◆ Work request ◆
The records below must be written out exactly, with every picture left behind.

Entries taken from a collection
Start of Block

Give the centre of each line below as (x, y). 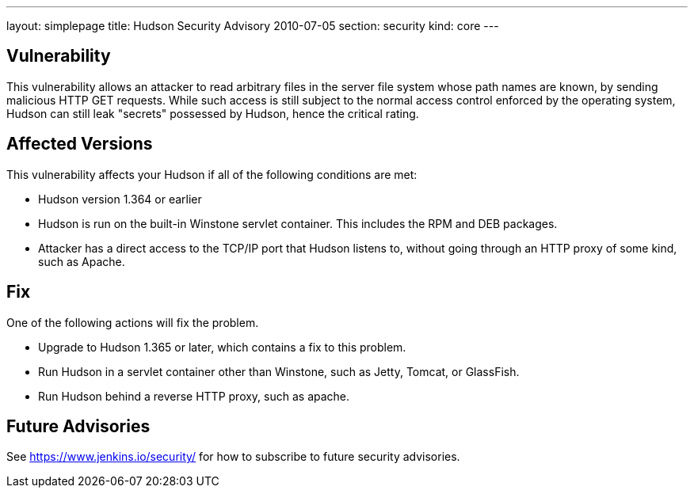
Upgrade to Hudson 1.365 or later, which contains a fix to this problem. (222, 347)
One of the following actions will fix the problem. (133, 322)
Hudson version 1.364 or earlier (120, 199)
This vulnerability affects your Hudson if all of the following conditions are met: (212, 174)
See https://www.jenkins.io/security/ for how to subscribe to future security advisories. (233, 457)
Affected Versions (80, 144)
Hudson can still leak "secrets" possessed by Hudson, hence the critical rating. (213, 113)
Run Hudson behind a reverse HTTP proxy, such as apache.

End of Block

◆ Worked solution ◆
Give the centre of each line below as (x, y). 
Upgrade to Hudson 1.365 or later, which contains a fix to this problem. (222, 347)
One of the following actions will fix the problem. (133, 322)
Hudson version 1.364 or earlier (120, 199)
This vulnerability affects your Hudson if all of the following conditions are met: (212, 174)
See https://www.jenkins.io/security/ for how to subscribe to future security advisories. (233, 457)
Affected Versions (80, 144)
Hudson can still leak "secrets" possessed by Hudson, hence the critical rating. (213, 113)
Run Hudson behind a reverse HTTP proxy, such as apache.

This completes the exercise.